• **PROBLEM STATEMENT**
Find how many lines in the material below contain the word "meth" and give only that number.

• **DATA**
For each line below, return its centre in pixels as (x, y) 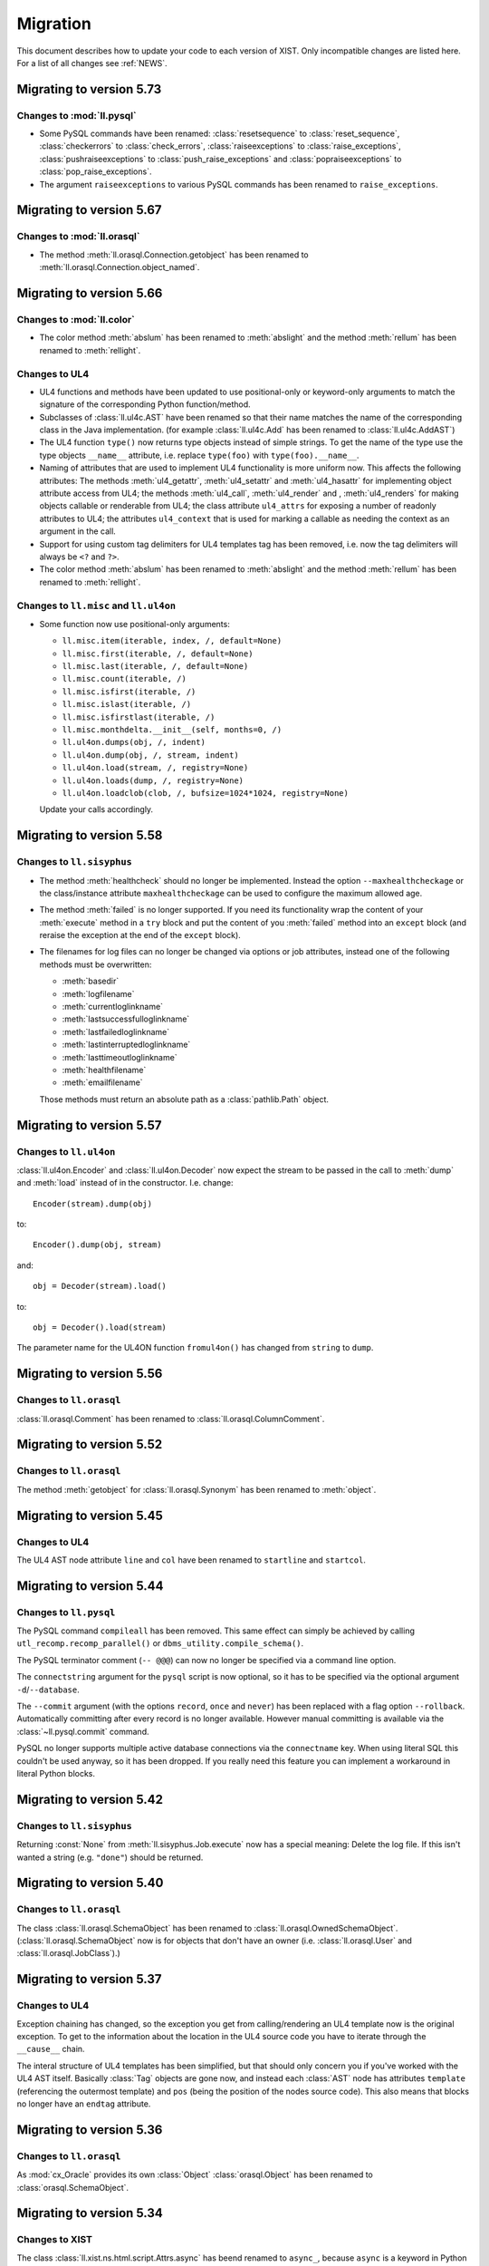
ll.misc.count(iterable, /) (125, 679)
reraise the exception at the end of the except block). (140, 935)
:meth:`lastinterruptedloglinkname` (126, 1045)
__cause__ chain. (51, 2049)
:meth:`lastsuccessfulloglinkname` (126, 1019)
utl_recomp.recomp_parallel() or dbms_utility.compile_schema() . (160, 1643)
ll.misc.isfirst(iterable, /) (129, 692)
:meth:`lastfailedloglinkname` (116, 1031)

• **EXERCISE RESULT**
3